Assignment:
The entries must be set down again word for word; no pictures belong in the copy.

··· Input material

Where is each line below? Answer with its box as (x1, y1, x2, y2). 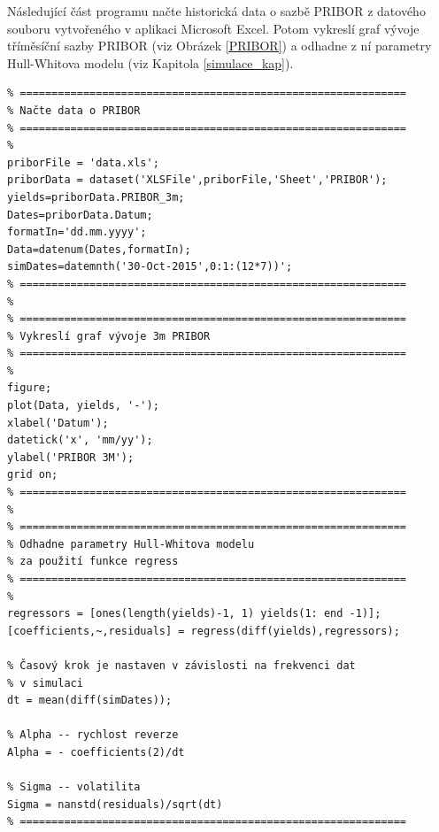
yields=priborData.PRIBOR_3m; (7, 190, 185, 204)
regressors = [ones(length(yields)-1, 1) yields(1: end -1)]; (7, 607, 381, 620)
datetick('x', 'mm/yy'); (7, 434, 153, 447)
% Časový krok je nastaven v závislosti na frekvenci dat (7, 659, 356, 672)
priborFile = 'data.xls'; (7, 156, 159, 169)
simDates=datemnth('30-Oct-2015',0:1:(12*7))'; (7, 260, 293, 273)
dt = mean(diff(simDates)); (7, 694, 173, 707)
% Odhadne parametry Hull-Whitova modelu (7, 537, 255, 551)
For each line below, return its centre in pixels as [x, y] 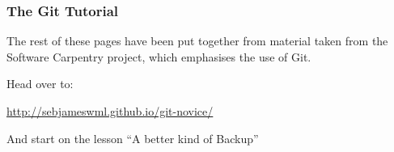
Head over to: [40, 84]
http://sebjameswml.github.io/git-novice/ [110, 111]
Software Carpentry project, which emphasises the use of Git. [159, 56]
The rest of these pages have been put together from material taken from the [197, 41]
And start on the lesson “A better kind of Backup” [133, 138]
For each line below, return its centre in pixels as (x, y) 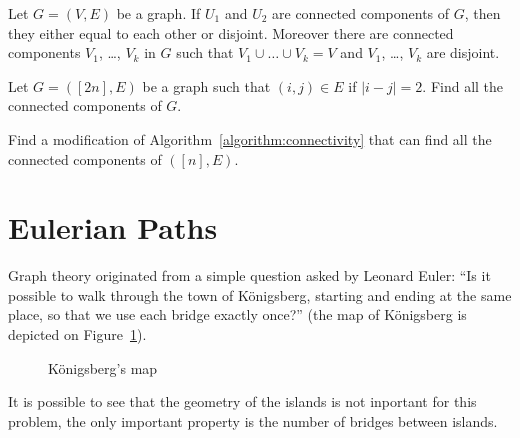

······

Exercise response:
Where is each line below? Answer with its box as (x1, y1, x2, y2). 
yields=priborData.PRIBOR_3m; (7, 190, 185, 204)
regressors = [ones(length(yields)-1, 1) yields(1: end -1)]; (7, 607, 381, 620)
datetick('x', 'mm/yy'); (7, 434, 153, 447)
% Časový krok je nastaven v závislosti na frekvenci dat (7, 659, 356, 672)
priborFile = 'data.xls'; (7, 156, 159, 169)
simDates=datemnth('30-Oct-2015',0:1:(12*7))'; (7, 260, 293, 273)
dt = mean(diff(simDates)); (7, 694, 173, 707)
% Odhadne parametry Hull-Whitova modelu (7, 537, 255, 551)
For each line below, return its centre in pixels as [x, y] 
Head over to: [40, 84]
http://sebjameswml.github.io/git-novice/ [110, 111]
Software Carpentry project, which emphasises the use of Git. [159, 56]
The rest of these pages have been put together from material taken from the [197, 41]
And start on the lesson “A better kind of Backup” [133, 138]
For each line below, return its centre in pixels as (x, y) 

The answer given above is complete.